(0) Obligation:

Q restricted rewrite system:
The TRS R consists of the following rules:

f(s(0), g(x)) → f(x, g(x))
g(s(x)) → g(x)

Q is empty.

(1) DependencyPairsProof (EQUIVALENT transformation)

Using Dependency Pairs [AG00,LPAR04] we result in the following initial DP problem.

(2) Obligation:

Q DP problem:
The TRS P consists of the following rules:

F(s(0), g(x)) → F(x, g(x))
G(s(x)) → G(x)

The TRS R consists of the following rules:

f(s(0), g(x)) → f(x, g(x))
g(s(x)) → g(x)

Q is empty.
We have to consider all minimal (P,Q,R)-chains.
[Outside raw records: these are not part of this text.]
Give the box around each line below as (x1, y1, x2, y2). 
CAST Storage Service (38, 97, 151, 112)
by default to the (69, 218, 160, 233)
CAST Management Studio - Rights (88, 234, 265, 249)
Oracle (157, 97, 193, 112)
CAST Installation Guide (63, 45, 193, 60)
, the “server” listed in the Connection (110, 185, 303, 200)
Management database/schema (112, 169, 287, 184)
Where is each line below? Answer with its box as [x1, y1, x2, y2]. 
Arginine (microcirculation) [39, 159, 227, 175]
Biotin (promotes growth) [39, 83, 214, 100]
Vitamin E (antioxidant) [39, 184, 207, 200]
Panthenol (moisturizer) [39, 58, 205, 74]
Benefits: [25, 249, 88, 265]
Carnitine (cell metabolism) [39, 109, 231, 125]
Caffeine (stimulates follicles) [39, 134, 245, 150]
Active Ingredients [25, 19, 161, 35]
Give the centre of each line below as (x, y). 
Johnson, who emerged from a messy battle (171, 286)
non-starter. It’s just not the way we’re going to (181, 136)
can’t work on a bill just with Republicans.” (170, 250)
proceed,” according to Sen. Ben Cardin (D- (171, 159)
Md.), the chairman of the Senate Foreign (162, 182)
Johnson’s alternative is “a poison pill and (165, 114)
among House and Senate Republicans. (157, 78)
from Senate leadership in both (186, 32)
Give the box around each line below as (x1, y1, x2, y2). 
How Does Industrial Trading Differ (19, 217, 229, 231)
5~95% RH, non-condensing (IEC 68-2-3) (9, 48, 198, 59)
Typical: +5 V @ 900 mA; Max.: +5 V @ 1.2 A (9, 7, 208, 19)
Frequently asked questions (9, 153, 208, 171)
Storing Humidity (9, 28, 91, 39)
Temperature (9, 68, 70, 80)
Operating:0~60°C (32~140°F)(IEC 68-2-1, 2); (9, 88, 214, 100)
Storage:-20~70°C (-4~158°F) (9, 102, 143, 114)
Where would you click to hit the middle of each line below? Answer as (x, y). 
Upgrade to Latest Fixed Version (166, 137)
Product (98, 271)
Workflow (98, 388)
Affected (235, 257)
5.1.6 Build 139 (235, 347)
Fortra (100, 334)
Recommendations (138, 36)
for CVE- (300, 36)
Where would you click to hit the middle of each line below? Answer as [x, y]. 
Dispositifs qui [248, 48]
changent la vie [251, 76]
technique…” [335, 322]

(3) DependencyGraphProof (EQUIVALENT transformation)

The approximation of the Dependency Graph [LPAR04,FROCOS05,EDGSTAR] contains 2 SCCs.

(4) Complex Obligation (AND)

(5) Obligation:

Q DP problem:
The TRS P consists of the following rules:

G(s(x)) → G(x)

The TRS R consists of the following rules:

f(s(0), g(x)) → f(x, g(x))
g(s(x)) → g(x)

Q is empty.
We have to consider all minimal (P,Q,R)-chains.
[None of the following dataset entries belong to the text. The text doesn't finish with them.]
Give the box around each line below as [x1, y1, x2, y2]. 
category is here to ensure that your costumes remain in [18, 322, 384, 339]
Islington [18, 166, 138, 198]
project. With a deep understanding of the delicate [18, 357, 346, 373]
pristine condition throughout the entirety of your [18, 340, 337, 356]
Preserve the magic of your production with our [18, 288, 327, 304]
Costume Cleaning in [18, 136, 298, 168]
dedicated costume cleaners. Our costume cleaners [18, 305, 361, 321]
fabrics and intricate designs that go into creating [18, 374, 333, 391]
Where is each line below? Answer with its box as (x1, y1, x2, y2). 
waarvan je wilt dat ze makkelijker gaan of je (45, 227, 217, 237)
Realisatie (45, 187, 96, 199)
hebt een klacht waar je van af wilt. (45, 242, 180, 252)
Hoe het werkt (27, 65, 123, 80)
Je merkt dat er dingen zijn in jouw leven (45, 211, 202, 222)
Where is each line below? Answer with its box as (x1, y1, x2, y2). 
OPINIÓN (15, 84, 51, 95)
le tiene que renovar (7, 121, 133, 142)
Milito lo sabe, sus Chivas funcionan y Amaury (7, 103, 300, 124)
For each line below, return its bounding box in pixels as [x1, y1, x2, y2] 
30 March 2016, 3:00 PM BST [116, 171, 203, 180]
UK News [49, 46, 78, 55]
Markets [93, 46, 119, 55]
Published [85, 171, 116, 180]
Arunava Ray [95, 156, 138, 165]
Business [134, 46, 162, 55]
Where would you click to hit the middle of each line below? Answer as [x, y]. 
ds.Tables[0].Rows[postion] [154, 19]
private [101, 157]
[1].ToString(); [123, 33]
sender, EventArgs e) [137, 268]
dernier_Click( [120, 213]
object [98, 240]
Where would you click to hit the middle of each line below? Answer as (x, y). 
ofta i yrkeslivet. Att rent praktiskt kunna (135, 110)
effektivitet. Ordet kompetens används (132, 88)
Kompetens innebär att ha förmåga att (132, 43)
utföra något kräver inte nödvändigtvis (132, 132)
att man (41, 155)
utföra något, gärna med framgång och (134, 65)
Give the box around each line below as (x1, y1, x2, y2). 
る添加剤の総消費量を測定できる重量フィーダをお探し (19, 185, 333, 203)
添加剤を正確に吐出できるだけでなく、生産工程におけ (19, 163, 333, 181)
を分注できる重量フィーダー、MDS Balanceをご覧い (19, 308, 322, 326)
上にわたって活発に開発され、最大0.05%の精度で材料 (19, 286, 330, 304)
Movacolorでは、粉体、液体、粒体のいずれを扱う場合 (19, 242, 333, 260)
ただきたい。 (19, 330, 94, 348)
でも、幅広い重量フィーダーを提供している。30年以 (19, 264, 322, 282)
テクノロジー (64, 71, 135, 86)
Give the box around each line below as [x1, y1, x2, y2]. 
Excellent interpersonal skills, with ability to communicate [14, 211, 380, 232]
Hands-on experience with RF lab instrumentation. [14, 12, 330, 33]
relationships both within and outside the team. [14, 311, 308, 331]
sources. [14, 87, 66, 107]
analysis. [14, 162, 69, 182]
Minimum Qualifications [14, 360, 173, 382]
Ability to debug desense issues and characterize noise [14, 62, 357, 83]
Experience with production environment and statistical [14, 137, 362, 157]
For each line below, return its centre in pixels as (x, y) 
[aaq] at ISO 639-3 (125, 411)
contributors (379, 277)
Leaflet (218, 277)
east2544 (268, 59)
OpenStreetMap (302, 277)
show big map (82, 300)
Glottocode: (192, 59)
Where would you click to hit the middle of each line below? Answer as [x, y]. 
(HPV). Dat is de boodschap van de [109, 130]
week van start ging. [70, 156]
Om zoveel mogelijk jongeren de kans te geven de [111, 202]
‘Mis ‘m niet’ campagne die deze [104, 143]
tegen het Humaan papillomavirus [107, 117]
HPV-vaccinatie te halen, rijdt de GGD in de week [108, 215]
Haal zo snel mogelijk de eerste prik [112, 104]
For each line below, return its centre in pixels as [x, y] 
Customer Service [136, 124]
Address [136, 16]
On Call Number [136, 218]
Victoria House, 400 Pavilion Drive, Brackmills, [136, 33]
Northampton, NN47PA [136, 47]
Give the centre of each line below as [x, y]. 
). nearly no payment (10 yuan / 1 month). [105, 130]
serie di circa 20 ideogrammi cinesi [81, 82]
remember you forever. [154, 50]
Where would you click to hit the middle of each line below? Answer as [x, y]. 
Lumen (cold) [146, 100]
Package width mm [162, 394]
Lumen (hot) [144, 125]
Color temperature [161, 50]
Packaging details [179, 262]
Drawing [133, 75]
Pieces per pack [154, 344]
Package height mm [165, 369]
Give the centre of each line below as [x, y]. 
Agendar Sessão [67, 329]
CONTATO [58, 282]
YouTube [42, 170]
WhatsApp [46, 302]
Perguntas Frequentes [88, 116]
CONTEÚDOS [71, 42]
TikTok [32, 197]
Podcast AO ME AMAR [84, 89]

(6) QDPOrderProof (EQUIVALENT transformation)

We use the reduction pair processor [LPAR04].


The following pairs can be oriented strictly and are deleted.


G(s(x)) → G(x)
The remaining pairs can at least be oriented weakly.
Used ordering: Recursive Path Order [RPO].
Precedence:
s1 > G1


The following usable rules [FROCOS05] were oriented: none

(7) Obligation:

Q DP problem:
P is empty.
The TRS R consists of the following rules:

f(s(0), g(x)) → f(x, g(x))
g(s(x)) → g(x)

Q is empty.
We have to consider all minimal (P,Q,R)-chains.
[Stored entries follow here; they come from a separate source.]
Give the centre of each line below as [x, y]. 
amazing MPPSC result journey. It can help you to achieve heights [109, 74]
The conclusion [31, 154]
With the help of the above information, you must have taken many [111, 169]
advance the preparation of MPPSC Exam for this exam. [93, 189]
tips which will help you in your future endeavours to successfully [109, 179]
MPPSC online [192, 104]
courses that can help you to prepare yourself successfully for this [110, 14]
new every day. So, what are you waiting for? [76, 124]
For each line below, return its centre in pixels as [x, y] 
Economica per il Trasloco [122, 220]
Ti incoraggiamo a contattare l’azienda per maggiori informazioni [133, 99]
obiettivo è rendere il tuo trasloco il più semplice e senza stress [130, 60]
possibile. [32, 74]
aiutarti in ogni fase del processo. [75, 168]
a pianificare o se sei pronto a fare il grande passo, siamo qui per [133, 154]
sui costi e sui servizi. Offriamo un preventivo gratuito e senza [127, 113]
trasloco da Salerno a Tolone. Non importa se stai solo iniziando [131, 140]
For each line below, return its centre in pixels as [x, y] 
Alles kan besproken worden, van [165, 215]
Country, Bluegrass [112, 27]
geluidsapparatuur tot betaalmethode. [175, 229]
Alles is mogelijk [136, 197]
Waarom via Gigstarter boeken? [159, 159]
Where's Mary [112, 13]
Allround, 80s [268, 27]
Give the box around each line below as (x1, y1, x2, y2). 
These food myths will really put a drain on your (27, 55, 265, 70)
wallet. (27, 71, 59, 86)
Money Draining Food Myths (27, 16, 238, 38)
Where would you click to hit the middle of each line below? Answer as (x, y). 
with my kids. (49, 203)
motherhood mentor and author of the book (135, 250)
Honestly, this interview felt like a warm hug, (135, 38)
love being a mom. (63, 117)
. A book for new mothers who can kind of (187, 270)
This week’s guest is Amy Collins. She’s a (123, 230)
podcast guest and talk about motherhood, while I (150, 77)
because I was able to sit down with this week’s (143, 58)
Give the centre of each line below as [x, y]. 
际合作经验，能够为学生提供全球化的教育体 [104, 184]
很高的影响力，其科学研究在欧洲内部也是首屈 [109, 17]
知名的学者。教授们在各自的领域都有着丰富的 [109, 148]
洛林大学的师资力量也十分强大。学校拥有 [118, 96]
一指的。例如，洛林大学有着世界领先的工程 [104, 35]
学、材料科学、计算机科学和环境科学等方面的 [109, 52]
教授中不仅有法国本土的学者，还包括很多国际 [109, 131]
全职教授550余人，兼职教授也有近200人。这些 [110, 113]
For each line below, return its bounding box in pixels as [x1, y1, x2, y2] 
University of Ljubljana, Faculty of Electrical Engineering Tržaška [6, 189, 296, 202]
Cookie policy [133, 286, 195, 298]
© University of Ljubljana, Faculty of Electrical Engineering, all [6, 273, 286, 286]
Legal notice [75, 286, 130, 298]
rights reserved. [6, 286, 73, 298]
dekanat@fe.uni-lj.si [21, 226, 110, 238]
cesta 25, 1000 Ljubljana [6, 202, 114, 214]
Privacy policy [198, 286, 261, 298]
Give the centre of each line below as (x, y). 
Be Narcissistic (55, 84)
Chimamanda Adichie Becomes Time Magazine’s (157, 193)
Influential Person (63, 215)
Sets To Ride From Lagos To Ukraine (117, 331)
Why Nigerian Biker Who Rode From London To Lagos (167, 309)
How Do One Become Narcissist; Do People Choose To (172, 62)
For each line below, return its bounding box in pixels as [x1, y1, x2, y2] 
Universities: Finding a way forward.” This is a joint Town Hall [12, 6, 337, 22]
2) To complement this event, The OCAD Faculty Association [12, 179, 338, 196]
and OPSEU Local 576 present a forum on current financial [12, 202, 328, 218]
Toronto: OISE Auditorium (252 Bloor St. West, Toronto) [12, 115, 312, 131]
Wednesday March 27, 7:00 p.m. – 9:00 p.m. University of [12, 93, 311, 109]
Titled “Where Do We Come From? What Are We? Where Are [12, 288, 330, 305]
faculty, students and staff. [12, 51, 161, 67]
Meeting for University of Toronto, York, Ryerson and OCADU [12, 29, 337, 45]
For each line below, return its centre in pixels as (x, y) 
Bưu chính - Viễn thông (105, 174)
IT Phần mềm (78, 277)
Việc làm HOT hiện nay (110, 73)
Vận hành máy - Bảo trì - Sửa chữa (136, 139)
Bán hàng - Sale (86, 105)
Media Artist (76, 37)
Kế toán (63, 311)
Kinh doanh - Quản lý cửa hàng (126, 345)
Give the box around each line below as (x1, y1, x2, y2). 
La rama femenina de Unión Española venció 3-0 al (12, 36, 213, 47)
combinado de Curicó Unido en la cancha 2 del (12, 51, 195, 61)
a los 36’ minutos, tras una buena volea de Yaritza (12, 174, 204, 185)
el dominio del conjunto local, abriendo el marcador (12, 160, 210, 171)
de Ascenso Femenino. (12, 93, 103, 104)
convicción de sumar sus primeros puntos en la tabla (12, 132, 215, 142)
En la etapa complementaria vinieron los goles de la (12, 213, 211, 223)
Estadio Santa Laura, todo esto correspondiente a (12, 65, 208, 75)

(8) PisEmptyProof (EQUIVALENT transformation)

The TRS P is empty. Hence, there is no (P,Q,R) chain.

(9) TRUE

(10) Obligation:

Q DP problem:
The TRS P consists of the following rules:

F(s(0), g(x)) → F(x, g(x))

The TRS R consists of the following rules:

f(s(0), g(x)) → f(x, g(x))
g(s(x)) → g(x)

Q is empty.
We have to consider all minimal (P,Q,R)-chains.